Référence : 2015 CAF 295

CORAM :

LE JUGE EN CHEF NOËL

LE JUGE BOIVIN

LE JUGE RENNIE

 

 

ENTRE :

ADMINISTRATION DE PILOTAGE DES LAURENTIDES

appelante

et

CORPORATION DES PILOTES DU SAINT-LAURENT CENTRAL INC.

intimée

Audience tenue à Ottawa (Ontario), le 22 décembre 2015.

Jugement rendu à Ottawa (Ontario), le 23 décembre 2015.

MOTIFS DU JUGEMENT :

LE JUGE EN CHEF NOËL

Y ONT SOUSCRIT :

LE JUGE BOIVIN

LE JUGE RENNIE

 


Date : 20151223


Dossier : A-542-15

Référence : 2015 CAF 295

CORAM :

LE JUGE EN CHEF NOËL

LE JUGE BOIVIN

LE JUGE RENNIE

 

 

ENTRE :

ADMINISTRATION DE PILOTAGE DES LAURENTIDES

appelante

et

CORPORATION DES PILOTES DU SAINT-LAURENT CENTRAL INC.

intimée

MOTIFS DU JUGEMENT

LE JUGE EN CHEF NOËL

[1]               Il s’agit d’un appel dirigé à l’encontre d’une décision rendue par le juge Locke de la Cour fédérale (le juge de la Cour fédérale), en date du 14 décembre 2015 (2015 CF 1382) par laquelle fut rejetée la requête pour injonction interlocutoire déposée par l’Administration de pilotage des Laurentides (l’APL).
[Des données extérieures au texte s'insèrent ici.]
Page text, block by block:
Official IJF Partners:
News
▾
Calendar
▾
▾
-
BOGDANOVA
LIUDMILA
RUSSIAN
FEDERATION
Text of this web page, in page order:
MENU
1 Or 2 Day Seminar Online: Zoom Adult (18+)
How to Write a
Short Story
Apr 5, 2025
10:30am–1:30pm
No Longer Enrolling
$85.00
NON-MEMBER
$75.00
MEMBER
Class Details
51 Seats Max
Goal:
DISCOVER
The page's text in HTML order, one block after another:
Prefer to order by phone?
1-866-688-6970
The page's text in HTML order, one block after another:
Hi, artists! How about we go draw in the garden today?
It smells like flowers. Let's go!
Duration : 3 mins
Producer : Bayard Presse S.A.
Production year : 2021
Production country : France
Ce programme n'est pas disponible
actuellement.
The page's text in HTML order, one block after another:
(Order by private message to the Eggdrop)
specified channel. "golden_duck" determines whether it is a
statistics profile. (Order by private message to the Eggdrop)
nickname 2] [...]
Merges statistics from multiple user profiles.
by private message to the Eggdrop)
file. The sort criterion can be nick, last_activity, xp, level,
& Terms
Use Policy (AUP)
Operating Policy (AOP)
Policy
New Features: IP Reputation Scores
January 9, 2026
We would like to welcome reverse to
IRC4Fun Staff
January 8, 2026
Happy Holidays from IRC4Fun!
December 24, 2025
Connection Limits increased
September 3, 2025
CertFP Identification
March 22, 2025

Cette requête visait à enjoindre la Corporation des pilotes du Saint-Laurent Central Inc. (la Corporation) à ajouter au Calendrier de travail des pilotes brevetés de la circonscription no 1, le nombre de pilotes requis pour la période du 22 décembre 2015 au 4 janvier 2016, selon les termes d’un nouveau contrat de service entériné par les parties en date du 15 octobre 2015.
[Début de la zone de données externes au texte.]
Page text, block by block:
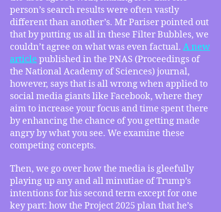
Wrong
Mechanism
to
Explain
Social
Media
Toxicity?,
How
Trump’s
Project
2025
is
a
Disaster
for
the
Climate
person’s search results were often vastly
different than another’s. Mr Pariser pointed out
that by putting us all in these Filter Bubbles, we
couldn’t agree on what was even factual. A new
article published in the PNAS (Proceedings of
the National Academy of Sciences) journal,
however, says that is all wrong when applied to
social media giants like Facebook, where they
aim to increase your focus and time spent there
by enhancing the chance of you getting made
angry by what you see. We examine these
competing concepts.
Then, we go over how the media is gleefully
playing up any and all minutiae of Trump’s
intentions for his second term except for one
key part: how the Project 2025 plan that he’s
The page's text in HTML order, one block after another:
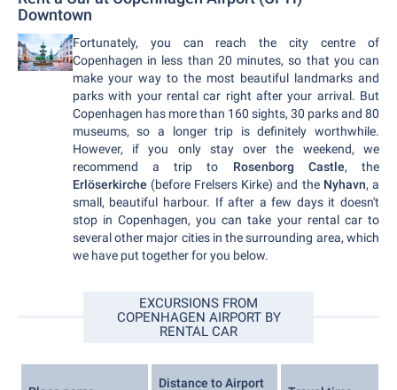
Downtown
Fortunately, you can reach the city centre of
Copenhagen in less than 20 minutes, so that you can
make your way to the most beautiful landmarks and
parks with your rental car right after your arrival. But
Copenhagen has more than 160 sights, 30 parks and 80
museums, so a longer trip is definitely worthwhile.
However, if you only stay over the weekend, we
recommend a trip to Rosenborg Castle, the
Erlöserkirche (before Frelsers Kirke) and the Nyhavn, a
small, beautiful harbour. If after a few days it doesn't
stop in Copenhagen, you can take your rental car to
several other major cities in the surrounding area, which
we have put together for you below.
EXCURSIONS FROM
COPENHAGEN AIRPORT BY
RENTAL CAR
Distance to Airport
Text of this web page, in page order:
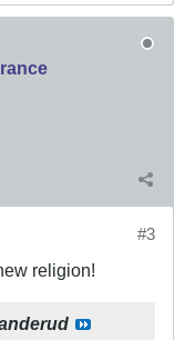
#3
religion!

[2]               Compte tenu de l’échéancier, les délais prévus par les Règles des Cours fédérales, DORS/98-106, furent abrégés et l’appel fut entendu d’urgence à Ottawa, dans le cadre d’une audition qui a duré une heure. Les brefs motifs qui suivent furent émis le lendemain.

[3]               Le juge de la Cour fédérale a effectué son analyse en fonction de l’approche à trois volets établie par la Cour suprême dans l’affaire RJR-MacDonald Inc. c. Canada (Procureur général), [1994] R.C.S. 311 [RJR-MacDonald]. Il a conclu que l’APL avait réussi à établir l’existence d’une question sérieuse et d’un préjudice irréparable, mais que la prépondérance des inconvénients militait à l’encontre de l’émission de l’injonction interlocutoire. Il a donc rejeté la requête de l’APL.

[4]               Devant nous, l’APL soutient que le juge de la Cour fédérale a commis une erreur de droit en concluant que la prépondérance des inconvénients favorisait la Corporation. La Corporation pour sa part nous demande de confirmer la décision du juge de la Cour fédérale sur ce plan. Elle ajoute que le juge de la Cour fédérale a eu tort de conclure que l’APL a subi un préjudice irréparable, de sorte que l’injonction recherchée par l’APL ne pouvait de toute façon être accordée.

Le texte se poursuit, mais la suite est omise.